S_{ϕ} (ϕ, β) = {\frac{\partial log l}{\partial ϕ} |}_{(ϕ_{l}, {\hat{β}}^{T})} = n_{01}^{(1)} / ϕ_{l} - (n_{01}^{(1)} + n_{10}^{(1)}) {\tilde{π}}_{01}^{(2)} / {({\tilde{π}}_{10}^{(2)} + ϕ_{l} {\tilde{π}}_{01}^{(2)})}^{2} .

From equation (4), the inverse of the Fisher information matrix for ϕ is given by:

I_{ϕ ϕ}^{- 1} = I_{ϕ ϕ} (ϕ, β) - I_{ϕ β} {(ϕ, β)}^{T} I_{β β} {(ϕ, β)}^{- 1} {I_{ϕ β} (ϕ, β) |}_{(ϕ_{l}, {\hat{β}}^{T})} .

Under the null hypothesis, the asymptotic distribution of the score statistic is chi-squared with one degree of freedom.

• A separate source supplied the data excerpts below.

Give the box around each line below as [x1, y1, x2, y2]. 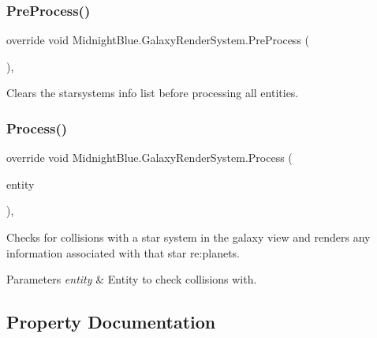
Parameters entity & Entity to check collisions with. [6, 271, 257, 287]
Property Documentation [6, 310, 216, 334]
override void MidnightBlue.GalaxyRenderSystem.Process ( [6, 149, 293, 166]
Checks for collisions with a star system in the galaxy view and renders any [6, 229, 371, 245]
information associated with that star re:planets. [6, 244, 241, 261]
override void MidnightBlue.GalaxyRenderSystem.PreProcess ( [6, 32, 310, 48]
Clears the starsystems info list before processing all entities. [6, 84, 299, 101]
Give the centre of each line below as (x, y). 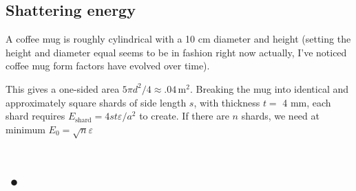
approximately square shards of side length (96, 102)
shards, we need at (280, 116)
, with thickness (227, 102)
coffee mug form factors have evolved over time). (108, 66)
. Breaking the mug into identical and (269, 88)
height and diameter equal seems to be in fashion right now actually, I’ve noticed (176, 52)
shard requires (35, 116)
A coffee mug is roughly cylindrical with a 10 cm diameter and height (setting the (178, 39)
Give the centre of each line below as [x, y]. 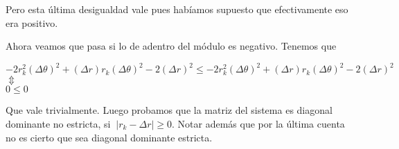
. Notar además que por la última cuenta [258, 124]
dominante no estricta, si [58, 124]
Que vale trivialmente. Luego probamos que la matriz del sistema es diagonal [169, 110]
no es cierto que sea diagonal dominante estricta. [109, 137]
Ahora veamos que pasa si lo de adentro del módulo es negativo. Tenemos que [171, 46]
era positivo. [32, 22]
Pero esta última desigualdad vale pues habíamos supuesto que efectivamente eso [177, 9]
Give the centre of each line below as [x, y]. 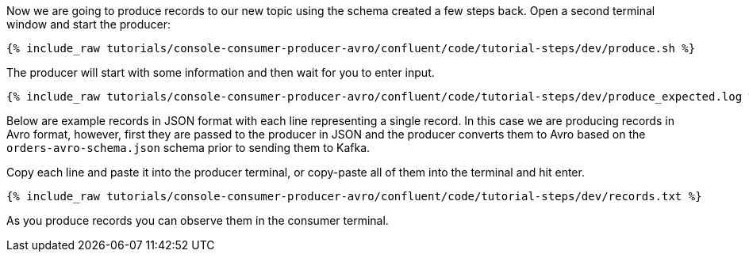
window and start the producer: [89, 24]
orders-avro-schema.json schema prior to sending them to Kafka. [188, 148]
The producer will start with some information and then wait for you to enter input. [221, 72]
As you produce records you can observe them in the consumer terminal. [198, 220]
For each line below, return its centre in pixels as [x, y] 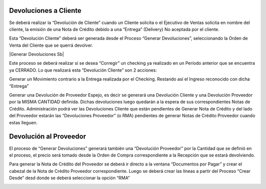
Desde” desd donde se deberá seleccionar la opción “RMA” [69, 178]
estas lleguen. [23, 122]
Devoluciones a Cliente [45, 11]
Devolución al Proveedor [48, 137]
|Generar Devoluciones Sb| [36, 54]
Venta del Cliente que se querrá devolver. [51, 45]
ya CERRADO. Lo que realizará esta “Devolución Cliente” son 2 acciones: [83, 70]
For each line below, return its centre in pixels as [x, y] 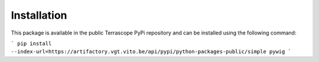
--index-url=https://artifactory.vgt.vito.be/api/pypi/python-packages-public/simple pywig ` [151, 52]
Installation [39, 15]
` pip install [31, 43]
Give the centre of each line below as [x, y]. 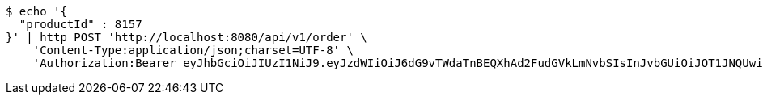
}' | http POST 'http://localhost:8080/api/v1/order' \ [187, 37]
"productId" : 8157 [81, 24]
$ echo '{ [36, 11]
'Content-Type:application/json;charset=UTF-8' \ [193, 50]
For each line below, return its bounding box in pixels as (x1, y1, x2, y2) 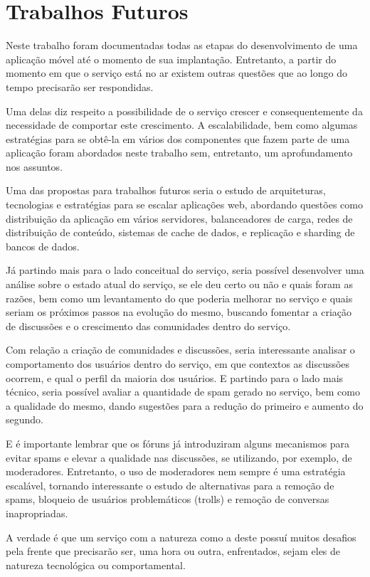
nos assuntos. (6, 159, 63, 174)
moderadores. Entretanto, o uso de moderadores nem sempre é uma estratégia (6, 464, 346, 479)
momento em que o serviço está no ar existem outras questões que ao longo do (6, 65, 347, 80)
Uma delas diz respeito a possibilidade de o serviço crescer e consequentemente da (6, 103, 363, 118)
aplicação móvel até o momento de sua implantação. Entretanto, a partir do (6, 51, 337, 66)
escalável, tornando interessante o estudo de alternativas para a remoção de (6, 477, 334, 492)
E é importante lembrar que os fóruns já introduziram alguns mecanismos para (6, 435, 350, 450)
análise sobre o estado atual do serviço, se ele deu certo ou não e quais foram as (6, 277, 353, 292)
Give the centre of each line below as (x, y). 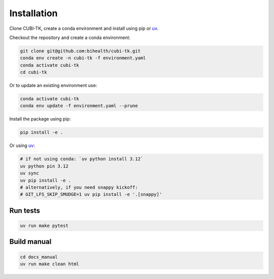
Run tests (25, 210)
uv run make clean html (50, 264)
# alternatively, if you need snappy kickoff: (79, 187)
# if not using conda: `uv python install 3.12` (82, 159)
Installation (33, 13)
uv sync (29, 173)
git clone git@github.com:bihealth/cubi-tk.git (80, 51)
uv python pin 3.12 (44, 166)
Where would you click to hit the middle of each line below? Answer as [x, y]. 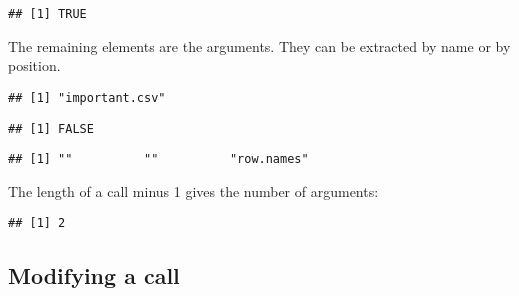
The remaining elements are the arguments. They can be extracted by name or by [259, 45]
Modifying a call [94, 275]
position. [34, 65]
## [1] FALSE [51, 128]
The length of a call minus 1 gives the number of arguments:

As in LRT, we also use two one sided tests procedure [8] to conduct the equivalence score test (2).

4. Monte Carlo Simulation

We conducted a simulation study to examine the type I error rates and power of the proposed LRT and score test, the existing asymptotic method [3], conditional method [3] and LRT_M [6] under the following three different scenarios. In Scenario 1), data comes from log linear model [6] with the basic probability of success set to be 0.2 and the period effect set to be 0.5; in Scenario 2), we set $π_{00}^{(1)} = 0.5, π_{11}^{(1)} = 0.2, π_{00}^{(2)} = 0.5, π_{11}^{(2)} = 0.1, π_{01}^{(2)} = 0.35, π_{10}^{(2)} = 0.05$ ; in Scenario 3), $π_{00}^{(1)} = 0.5, π_{11}^{(1)} = 0.2, π_{00}^{(2)} = 0.4, π_{11}^{(2)} = 0.1, π_{01}^{(2)} = 0.4, π_{10}^{(2)} = 0.1$ . We evaluated the fit of the log linear model [6] in scenarios 2 and 3 by deviance goodness of fit tests. In the scenarios considered, the log linear model did not adequately describe the data.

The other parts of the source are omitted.